** Opening Records to use block **
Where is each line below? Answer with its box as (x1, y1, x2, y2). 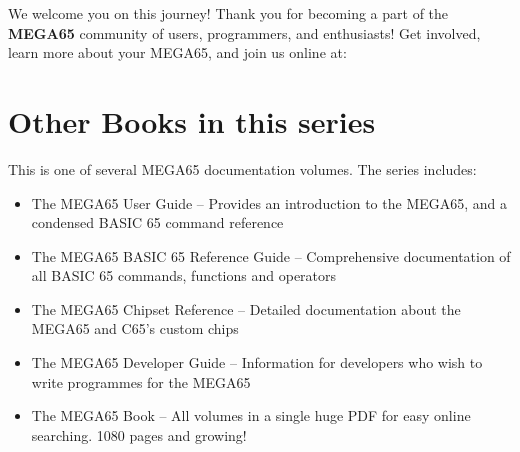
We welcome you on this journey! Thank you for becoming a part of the (8, 3, 449, 23)
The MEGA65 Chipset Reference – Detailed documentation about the (31, 298, 461, 319)
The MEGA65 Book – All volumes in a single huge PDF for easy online (31, 405, 471, 426)
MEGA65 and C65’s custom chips (31, 318, 239, 339)
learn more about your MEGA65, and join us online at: (8, 42, 347, 63)
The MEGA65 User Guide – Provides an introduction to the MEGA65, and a (31, 192, 508, 213)
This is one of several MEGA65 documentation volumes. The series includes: (8, 158, 477, 179)
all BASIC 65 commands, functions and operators (31, 265, 337, 286)
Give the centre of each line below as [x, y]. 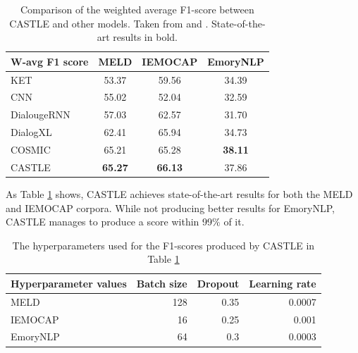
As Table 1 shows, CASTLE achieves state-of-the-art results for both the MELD [179, 193]
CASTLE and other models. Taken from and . [109, 23]
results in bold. [145, 37]
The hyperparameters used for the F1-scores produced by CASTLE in [163, 245]
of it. [234, 222]
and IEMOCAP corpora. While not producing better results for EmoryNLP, [170, 208]
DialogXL [31, 132]
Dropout [218, 283]
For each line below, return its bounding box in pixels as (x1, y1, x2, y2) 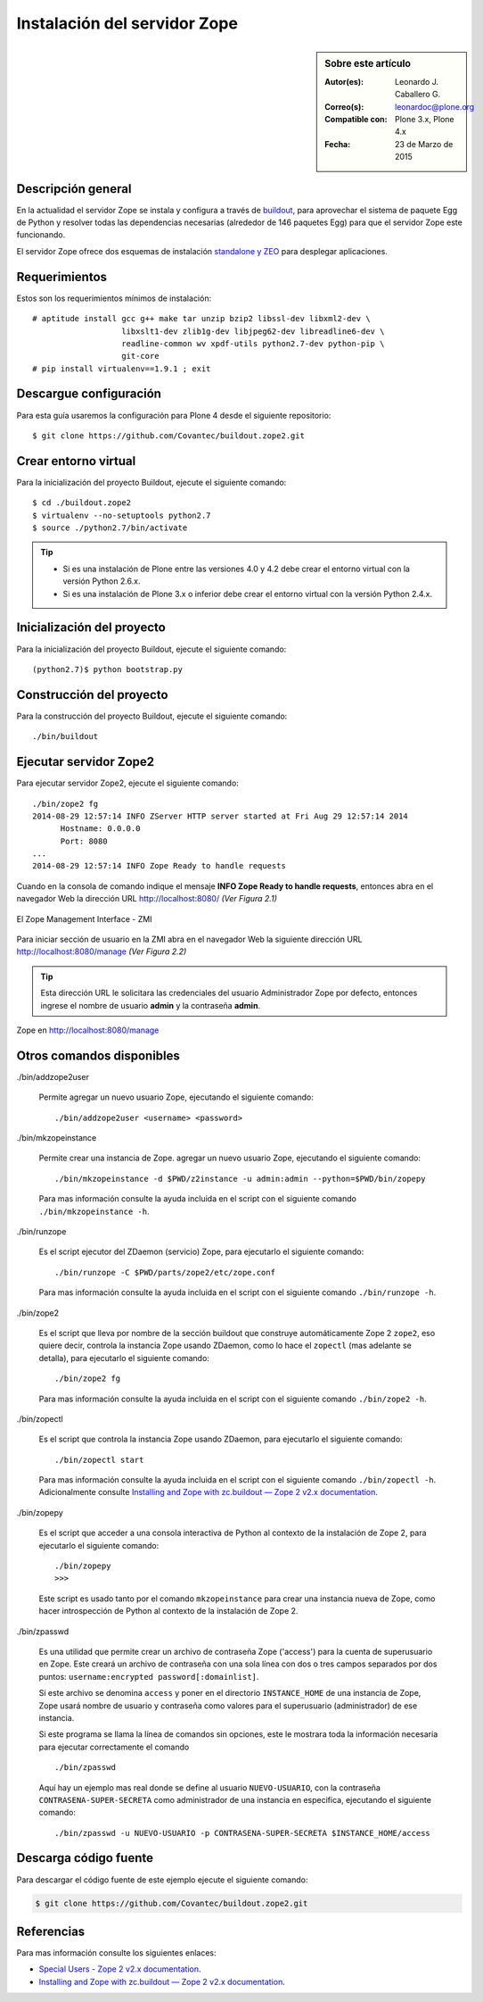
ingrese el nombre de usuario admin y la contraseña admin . (40, 1000, 261, 1010)
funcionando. (16, 229, 66, 240)
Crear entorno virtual (16, 453, 136, 469)
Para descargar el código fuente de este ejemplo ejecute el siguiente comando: (16, 1874, 308, 1885)
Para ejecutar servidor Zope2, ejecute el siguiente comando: (16, 777, 240, 789)
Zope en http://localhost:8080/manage (16, 1025, 160, 1035)
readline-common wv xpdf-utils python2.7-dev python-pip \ (121, 338, 385, 348)
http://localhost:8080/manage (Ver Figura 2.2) (16, 946, 187, 957)
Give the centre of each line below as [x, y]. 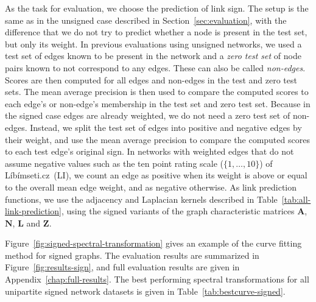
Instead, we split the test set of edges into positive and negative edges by [166, 127]
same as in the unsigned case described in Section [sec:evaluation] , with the [146, 20]
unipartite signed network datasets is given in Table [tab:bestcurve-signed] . [145, 291]
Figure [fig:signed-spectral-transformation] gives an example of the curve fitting [153, 243]
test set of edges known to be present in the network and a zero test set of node [153, 56]
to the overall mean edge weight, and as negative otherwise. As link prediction [151, 187]
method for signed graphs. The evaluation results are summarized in [132, 255]
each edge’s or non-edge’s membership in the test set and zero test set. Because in [158, 103]
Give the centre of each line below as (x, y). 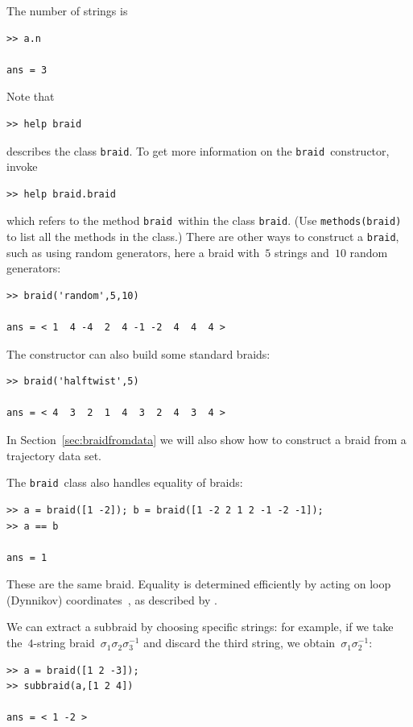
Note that (31, 96)
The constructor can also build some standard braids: (138, 353)
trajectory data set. (54, 455)
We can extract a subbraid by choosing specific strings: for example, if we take (200, 627)
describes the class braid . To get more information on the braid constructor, (198, 150)
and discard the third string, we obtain (240, 643)
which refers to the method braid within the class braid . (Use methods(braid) (204, 220)
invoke (22, 166)
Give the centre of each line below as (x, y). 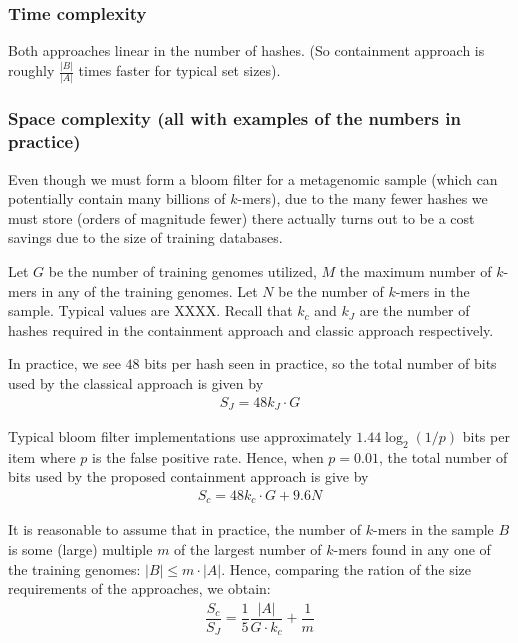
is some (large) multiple (80, 549)
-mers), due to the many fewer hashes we (362, 198)
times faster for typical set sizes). (179, 70)
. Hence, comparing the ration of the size (346, 568)
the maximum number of (415, 270)
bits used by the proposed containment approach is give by (188, 476)
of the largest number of (248, 549)
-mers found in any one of (412, 549)
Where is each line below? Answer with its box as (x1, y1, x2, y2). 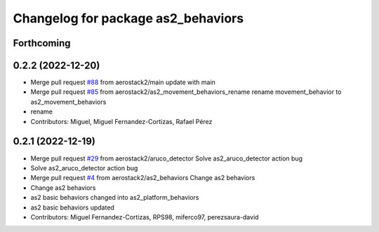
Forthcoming (13, 37, 71, 49)
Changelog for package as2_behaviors (13, 11, 244, 26)
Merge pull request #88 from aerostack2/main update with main (30, 78, 215, 87)
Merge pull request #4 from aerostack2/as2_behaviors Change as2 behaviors (30, 174, 255, 182)
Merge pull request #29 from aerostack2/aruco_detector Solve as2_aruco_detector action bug (30, 154, 303, 163)
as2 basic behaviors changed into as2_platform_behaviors (30, 193, 199, 202)
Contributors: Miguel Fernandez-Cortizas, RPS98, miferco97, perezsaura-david (30, 212, 259, 221)
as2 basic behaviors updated (30, 203, 115, 212)
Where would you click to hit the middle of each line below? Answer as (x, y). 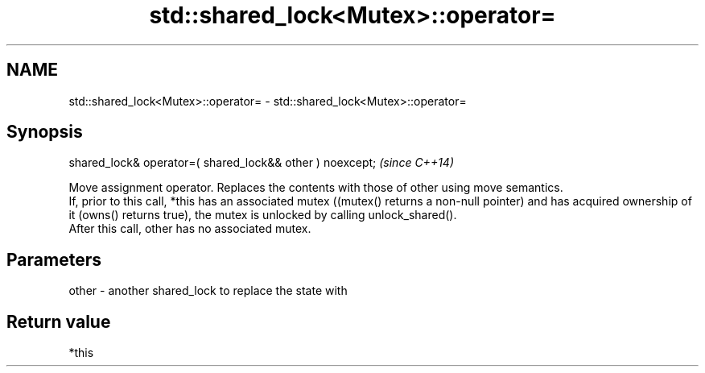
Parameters (54, 259)
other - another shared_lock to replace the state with (208, 291)
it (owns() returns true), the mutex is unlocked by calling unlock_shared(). (263, 215)
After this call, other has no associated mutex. (190, 229)
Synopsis (45, 132)
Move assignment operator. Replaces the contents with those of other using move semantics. (316, 188)
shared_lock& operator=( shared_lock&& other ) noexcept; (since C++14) (262, 163)
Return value (59, 321)
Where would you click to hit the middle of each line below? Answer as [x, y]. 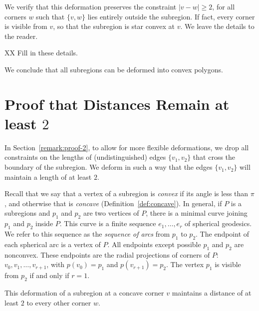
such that [50, 16]
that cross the [214, 157]
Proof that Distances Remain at [117, 104]
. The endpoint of [223, 234]
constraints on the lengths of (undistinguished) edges [85, 157]
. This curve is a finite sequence [108, 223]
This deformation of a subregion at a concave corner [84, 293]
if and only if [49, 275]
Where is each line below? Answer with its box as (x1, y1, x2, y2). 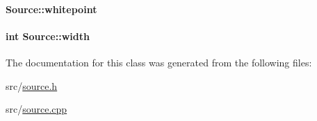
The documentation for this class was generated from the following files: (6, 55, 312, 69)
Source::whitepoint (6, 1, 97, 16)
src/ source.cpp (6, 102, 67, 116)
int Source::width (6, 28, 90, 43)
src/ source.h (6, 78, 58, 93)
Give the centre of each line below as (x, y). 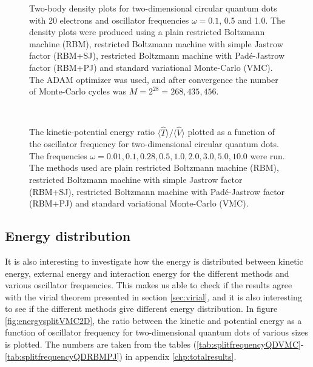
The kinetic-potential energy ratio (92, 132)
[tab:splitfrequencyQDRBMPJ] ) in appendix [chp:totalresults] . (121, 356)
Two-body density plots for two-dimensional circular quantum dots (153, 8)
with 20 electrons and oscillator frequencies (109, 20)
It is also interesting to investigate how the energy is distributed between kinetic (154, 261)
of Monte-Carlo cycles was (78, 91)
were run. (268, 155)
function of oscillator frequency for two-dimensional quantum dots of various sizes (156, 332)
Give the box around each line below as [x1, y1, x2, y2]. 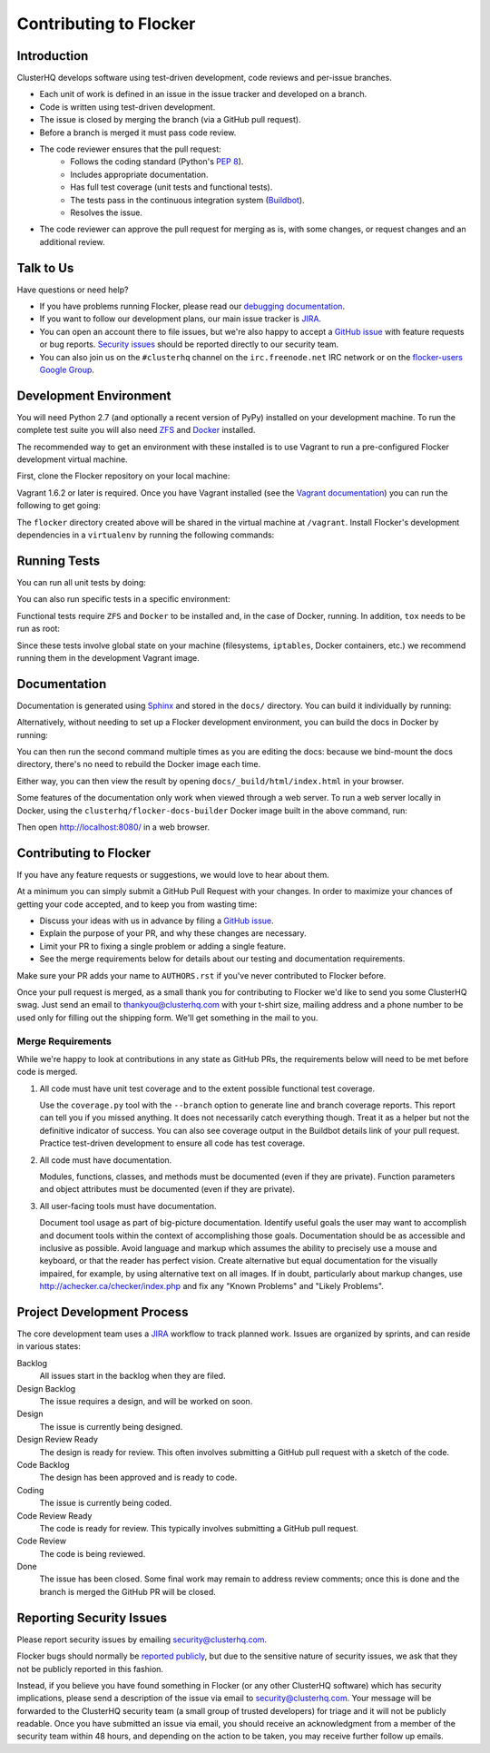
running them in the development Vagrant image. [16, 652, 200, 663]
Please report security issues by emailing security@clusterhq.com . [16, 1634, 268, 1645]
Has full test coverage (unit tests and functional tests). [70, 182, 273, 192]
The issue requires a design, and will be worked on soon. [39, 1395, 253, 1406]
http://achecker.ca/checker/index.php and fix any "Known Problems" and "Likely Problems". [39, 1281, 385, 1292]
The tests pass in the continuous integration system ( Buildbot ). [70, 194, 305, 205]
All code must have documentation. [39, 1154, 172, 1166]
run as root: [16, 623, 61, 635]
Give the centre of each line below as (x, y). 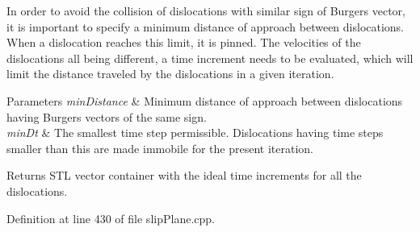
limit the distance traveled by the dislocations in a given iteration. (170, 74)
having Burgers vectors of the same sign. (107, 116)
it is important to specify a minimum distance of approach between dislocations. (206, 26)
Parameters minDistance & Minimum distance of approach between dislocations (205, 100)
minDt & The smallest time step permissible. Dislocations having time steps (195, 133)
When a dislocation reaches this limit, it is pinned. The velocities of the (184, 42)
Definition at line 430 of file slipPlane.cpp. (111, 218)
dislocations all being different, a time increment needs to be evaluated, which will (210, 58)
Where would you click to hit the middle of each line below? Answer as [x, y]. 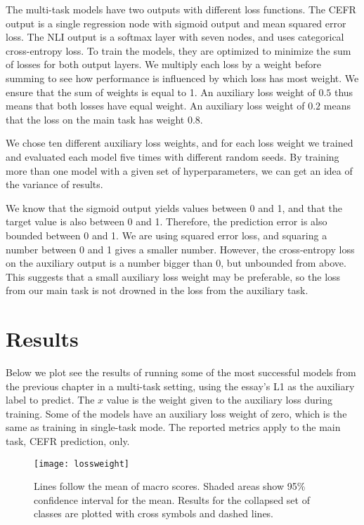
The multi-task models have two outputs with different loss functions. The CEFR [181, 9]
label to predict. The [50, 400]
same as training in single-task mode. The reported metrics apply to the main [173, 427]
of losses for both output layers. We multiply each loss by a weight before [163, 64]
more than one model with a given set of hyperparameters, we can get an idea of [179, 170]
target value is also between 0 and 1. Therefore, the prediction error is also [167, 221]
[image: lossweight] [82, 464]
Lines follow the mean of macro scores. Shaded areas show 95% [170, 486]
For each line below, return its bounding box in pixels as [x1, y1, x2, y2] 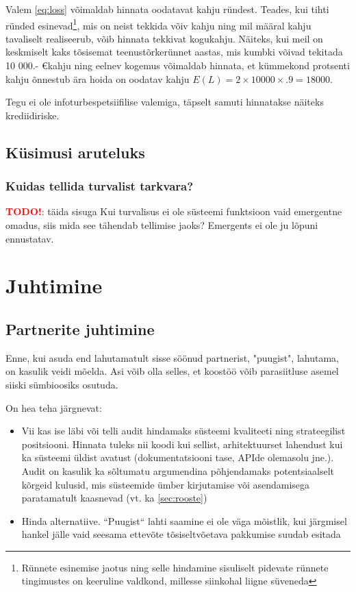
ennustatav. [5, 231, 54, 245]
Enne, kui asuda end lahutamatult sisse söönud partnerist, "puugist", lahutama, [5, 350, 339, 365]
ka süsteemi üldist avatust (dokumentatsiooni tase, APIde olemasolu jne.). [21, 450, 334, 465]
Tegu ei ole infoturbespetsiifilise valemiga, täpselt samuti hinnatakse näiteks [5, 95, 324, 109]
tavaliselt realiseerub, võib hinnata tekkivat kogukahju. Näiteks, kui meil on [5, 31, 323, 45]
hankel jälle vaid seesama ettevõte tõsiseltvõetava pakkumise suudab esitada [21, 527, 341, 541]
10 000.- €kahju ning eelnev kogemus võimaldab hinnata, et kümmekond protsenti [5, 58, 350, 73]
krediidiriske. [5, 108, 60, 122]
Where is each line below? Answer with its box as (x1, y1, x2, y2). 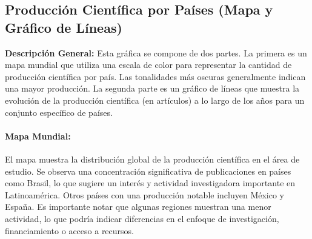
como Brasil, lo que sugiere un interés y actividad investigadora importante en (5, 177, 296, 189)
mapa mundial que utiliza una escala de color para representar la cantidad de (5, 58, 292, 71)
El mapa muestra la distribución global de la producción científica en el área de (5, 152, 300, 165)
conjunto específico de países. (5, 106, 113, 118)
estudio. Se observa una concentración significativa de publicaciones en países (5, 164, 291, 177)
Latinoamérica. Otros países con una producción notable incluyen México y (5, 188, 285, 201)
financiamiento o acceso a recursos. (5, 224, 134, 237)
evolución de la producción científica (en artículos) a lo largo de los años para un (5, 93, 305, 106)
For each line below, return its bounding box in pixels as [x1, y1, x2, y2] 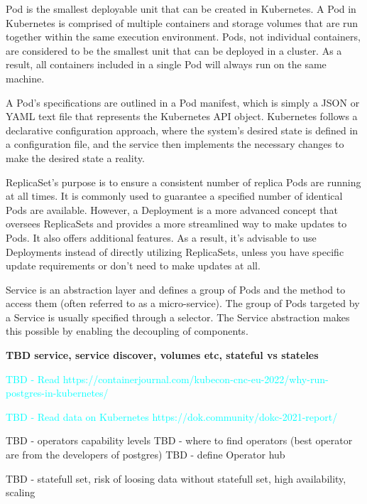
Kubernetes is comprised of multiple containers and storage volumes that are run [6, 15, 358, 30]
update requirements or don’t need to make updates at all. [6, 258, 261, 273]
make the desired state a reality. [6, 150, 145, 165]
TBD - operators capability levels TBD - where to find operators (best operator [6, 433, 353, 448]
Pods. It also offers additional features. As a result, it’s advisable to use [6, 230, 317, 245]
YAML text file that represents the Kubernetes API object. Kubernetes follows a [6, 109, 358, 124]
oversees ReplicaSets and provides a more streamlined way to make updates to [6, 216, 347, 231]
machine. [6, 70, 45, 85]
** Closing Records to use block **
> Required action
The reply must be a number and nothing more: the count of lines above that contain the word "given".

> The answer
3